Working Principle
A float switch is the simplest liquid-level sensor: a buoyant float containing a permanent magnet rises and falls with the liquid level. When the float reaches a reed switch mounted at a fixed position, the magnet actuates the switch, opening or closing a circuit. The output is purely binary: level above or below the threshold point.
Types: Vertical stem (common in tanks), horizontal side-mount (for wall installation), multi-point (several reed switches at different heights on one stem), and cable-suspended (for deep tanks). The reed switch is sealed in glass, making it intrinsically waterproof.

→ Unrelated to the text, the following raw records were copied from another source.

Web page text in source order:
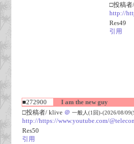
□投稿者
http://
Res49
引用
■272900
I am the new guy
□投稿者/ klive ＠ 一般人(1回)-(2026/08/
http://https://www.youtube.com/
Res50
引用
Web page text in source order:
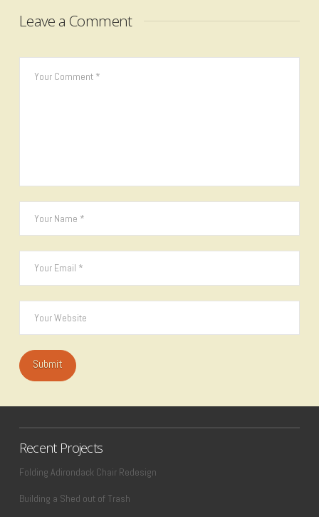
Leave a Comment
Recent Projects
Folding Adirondack Chair Redesign
Building a Shed out of Trash
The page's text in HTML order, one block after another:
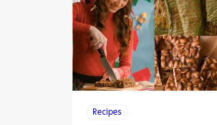
Recipes
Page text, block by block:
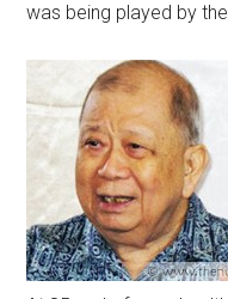
was being played by
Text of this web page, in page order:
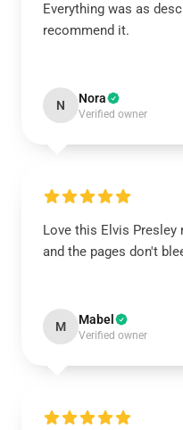
Everything was as
recommend it.
N Nora
Verified owner
Love this Elvis
and the pages don't
M Mabel
Verified owner
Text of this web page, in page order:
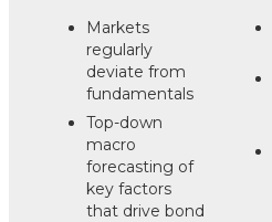
Markets
regularly
deviate from
fundamentals
Top-down
macro
forecasting of
key factors
that drive bond
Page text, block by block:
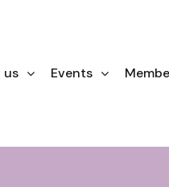
us Events
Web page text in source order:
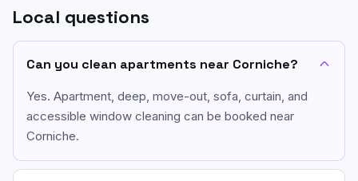
Local questions
Can you clean apartments near Corniche?
Yes. Apartment, deep, move-out, sofa, curtain, and
accessible window cleaning can be booked near
Corniche.
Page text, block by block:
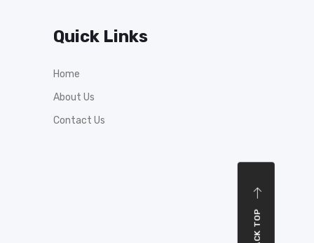
Quick Links
Home
About Us
Contact Us
BACK TOP

Electrical Characteristics
| Parameter | Typical Value |
|---|---|
| Output Type | Normally Open (NO) or Normally Closed (NC) contact |
| Switch Rating | 0.5 A @ 100 V DC (typical reed switch) |
| Contact Resistance | <200 mΩ |
| Supply Voltage | None required (passive switch) |
| Operating Temperature | −10 to +85 °C (PP plastic), +200 °C (stainless steel) |
| Buoyancy Required | Liquid density >0.75 g/cm³ (won’t float in gasoline) |
| Hysteresis | 5–15 mm (prevents rapid on/off at threshold) |
| Mounting | Vertical stem (3/4″ thread) or side-mount (horizontal) |
Interfacing with an MCU
Wire like any mechanical switch: one terminal to a GPIO pin with INPUT_PULLUP, the other terminal to GND. When the float reaches the reed switch, the circuit closes and the pin reads LOW. No power supply, debounce IC, or analog conversion needed.
Calibration
- Mounting height: Set the switch at the desired trigger level; the float actuates ±5–15 mm around the reed switch position
- Hysteresis: The switch turns on and off at slightly different levels (built-in hysteresis prevents chattering)

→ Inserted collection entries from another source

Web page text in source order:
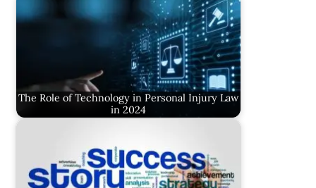
The Role of Technology in Personal Injury Law
in 2024
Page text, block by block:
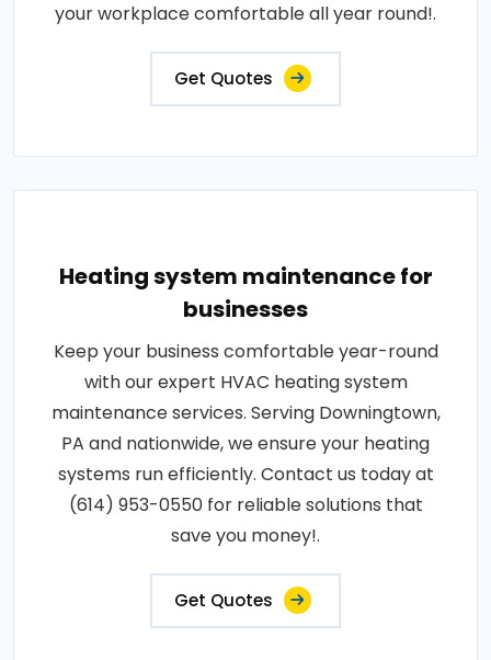
your workplace comfortable all year round!.
Get Quotes
Heating system maintenance for
businesses
Keep your business comfortable year-round
with our expert HVAC heating system
maintenance services. Serving Downingtown,
PA and nationwide, we ensure your heating
systems run efficiently. Contact us today at
(614) 953-0550 for reliable solutions that
save you money!.
Get Quotes
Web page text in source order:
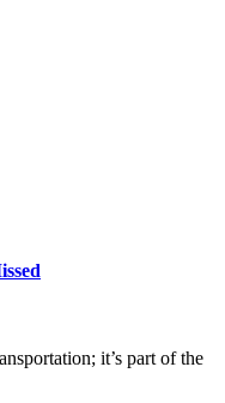
it’s part of the
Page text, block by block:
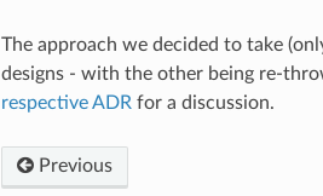
The approach we decided to take
designs - with the other being re-
respective ADR for a discussion.
Previous
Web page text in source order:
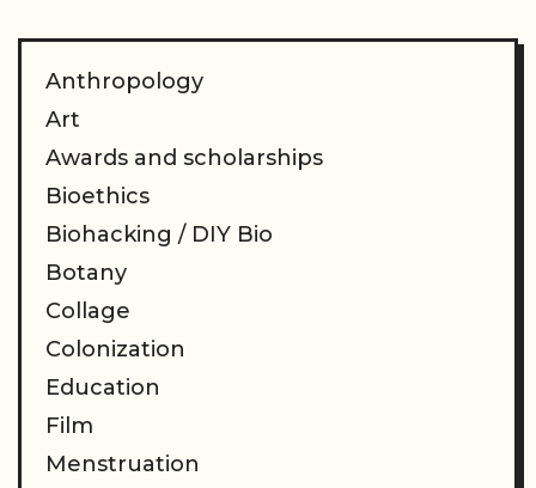
artifacts,
Anthropology
Art
Awards and scholarships
Bioethics
Biohacking / DIY Bio
Botany
Collage
Colonization
Education
Film
Menstruation

- Debounce: Add a 50 ms software debounce in case of mechanical bounce during transition
Code Example
/*
* Float Switch — Arduino
* Wiring: One terminal → Pin 4, Other → GND
* Uses INPUT_PULLUP; LOW = switch closed = level reached
*/
#define FLOAT_PIN 4
#define PUMP_RELAY 8
void setup() {
Serial.begin(9600);
pinMode(FLOAT_PIN, INPUT_PULLUP);
pinMode(PUMP_RELAY, OUTPUT);
digitalWrite(PUMP_RELAY, LOW);
Serial.println("Float Switch Level Sensor Ready");
}
void loop() {
static bool lastState = HIGH;
bool state = digitalRead(FLOAT_PIN);
if (state != lastState) {
delay(50); /* Debounce */
state = digitalRead(FLOAT_PIN);
if (state != lastState) {
lastState = state;
if (state == LOW) {
Serial.println("Level HIGH — stopping pump");
digitalWrite(PUMP_RELAY, LOW);
} else {
Serial.println("Level LOW — starting pump");
digitalWrite(PUMP_RELAY, HIGH);
}
}
}
delay(100);
}Real-World Applications
Pump Control, Overflow Protection & Appliances
Float switches are ubiquitous: sump pump auto-start/stop, water tank overflow prevention, washing machine water level, aquarium auto-top-off systems, HVAC condensate drain pans, cooling tower makeup water, and industrial chemical tank high-level alarms. Their simplicity and direct relay-switching capability make them the most reliable level detection method — no electronics needed for basic pump control.
Limitations
- Single threshold: Only detects one level point; use multiple switches or an ultrasonic sensor for continuous level.
- Stuck float: Debris, scale build-up, or viscous liquids can jam the float mechanism.
- Low-density liquids: Won’t float in liquids with density <0.75 g/cm³ (some solvents, gasoline).
- Mechanical wear: Reed switches have finite cycle life (typically >1 million cycles).
- Mounting constraints: Requires physical access inside the tank; cannot be added externally.